Lo suyo es de manual. Son los macarras de los comicios. Hoy habitan los márgenes, pero no dan tregua: “Anunciando el apocalipsis/van de salvadores”. Su especialidad es la narrativa del fraude electoral y otros mitos desinformativos. “Si no fueran tan dañinos/nos darían lastima”. Veamos:
– Si hay buen tiempo y los cementerios se portan generosos, el 17 de agosto unos siete mil difuntos saldrán a votar. No está mal. Para hacerse los vivos, usarán sus mejores trajes y mucho maquillaje. Varios deben regenerar huellas. Y actualizar su carnet. Nunca se ha visto uno en las urnas, pero el señor chillón de la tele nos ha dicho que en Bolivia “los muertos votan” (sic 1).
– Los finados sufragantes no son lo más grave. Un exdefensor del Pueblo, nada menos, con sobredosis de resentimiento, acaba de tuitear que existe “un millón de votos fantasmas” (sic 2). Pueden ser decisorios. ¿Dónde emiten su voto? En recintos y mesas también fantasmas, por supuesto. La fuente de su denuncia es una denuncia sin fuente. Suspiramos.
– Por si no bastaran muertos y fantasmas, habrá una gran invasión foránea.
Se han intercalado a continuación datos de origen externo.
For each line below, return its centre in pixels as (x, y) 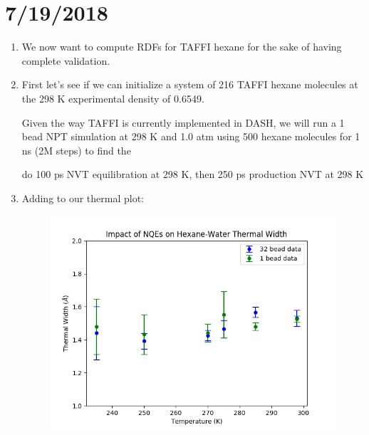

Tres señoras lanzaron la terrible alerta: “Maduro va a traer al país tres millones de venezolanos justo para las elecciones” (sic 3). ¿Se imaginan? “Huele mal, chicas”. No sabemos si podrán votar, pero seguro están adiestrados “para organizar después a las huestes”.
– Hay más. Como juran algunos grupúsculos raritos (un tal Conade, un tal Bunker, por ejemplo), en Bolivia “el voto rural vale tres veces más que el voto urbano” (sic 4). Existen muchos análisis y estudios que desmienten con evidencia semejante falacia, pero son todos embusteros. La única verdad es que el régimen electoral está diseñado para el “fraude sistémico” (ufa).
– No podía faltar un clásico: como parte del material electoral, el TSE está preparando 35.253 bolígrafos especiales (uno para cada mesa) “con tinta que se borra” (sic 5). El modus operandi es finísimo: marcas tu voto, se borra con el calor del fuego y luego se marca en otra casilla. No está claro todavía cómo pasa todo eso dentro del ánfora.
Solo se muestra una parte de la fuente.